A Vaulted Ceiling
From the square ceiling ABCD we have, as it were, suspended two arches from the two diagonals DB, AC, which spring from the four corners of the square EFGH, just underneath it. The curves of these arches, which are not semicircular but elongated, are obtained by means of the vanishing scales mS, nS. Take any two convenient points P, R, on each side of the semicircle, and
raise verticals Pm, Rn to AB, and on these verticals form the scales.
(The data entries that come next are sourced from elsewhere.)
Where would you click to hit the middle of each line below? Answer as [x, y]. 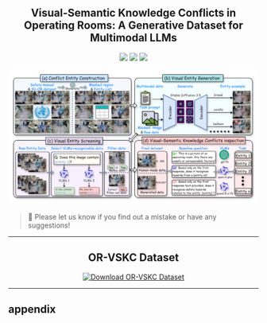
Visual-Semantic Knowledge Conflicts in [133, 13]
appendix [32, 309]
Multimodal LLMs [133, 38]
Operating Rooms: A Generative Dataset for [133, 26]
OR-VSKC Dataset [133, 258]
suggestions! [49, 225]
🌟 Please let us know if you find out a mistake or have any [122, 217]

Where mS and nS cut the diagonal AC drop perpendiculars to meet the lower line of the scale at points 1, 2. On the other side, using the other scales, we have dropped perpendiculars in the same way from the diagonal to 3, 4. These points, together
with EOG, enable us to trace the curve E 1 2 O 3 4 G. We draw the arch under the other diagonal in precisely the same way.
| Fig. 237. | Fig. 238. |
The reason for thus proceeding is that the cross arches, although elongated, hang from their diagonals just as the semicircular arch EKF hangs from AB, and the lines mn, touching the circle at PR, are represented by 1, 2, hanging from the diagonal AC.
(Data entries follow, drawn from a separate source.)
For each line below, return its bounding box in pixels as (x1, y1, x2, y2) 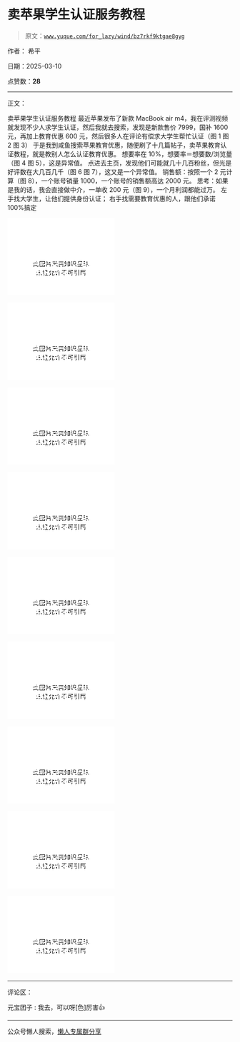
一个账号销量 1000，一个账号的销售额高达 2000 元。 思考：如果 (41, 176, 229, 185)
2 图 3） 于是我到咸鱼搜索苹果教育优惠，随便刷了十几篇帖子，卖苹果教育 (7, 141, 221, 149)
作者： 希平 (7, 46, 41, 55)
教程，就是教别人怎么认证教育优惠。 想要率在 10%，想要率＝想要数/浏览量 (13, 149, 233, 158)
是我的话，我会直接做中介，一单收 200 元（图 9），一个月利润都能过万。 (7, 185, 219, 193)
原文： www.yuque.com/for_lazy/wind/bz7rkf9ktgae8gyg (24, 31, 185, 40)
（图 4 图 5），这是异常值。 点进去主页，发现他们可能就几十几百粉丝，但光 (7, 158, 226, 167)
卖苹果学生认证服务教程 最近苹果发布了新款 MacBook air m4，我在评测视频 (7, 113, 229, 122)

Figure 238, which is practically the same as the preceding only differently shaded, is drawn in the following manner. Draw arch EGF facing us, and proceed with the rest of the corridor, but first finding the flat ceiling above the square on the ground ABcd. Draw diagonals ac, bd, and the curves pending from them. But we no longer see the clear arch as in the other drawing, for the spaces between the curves are filled in and arched across.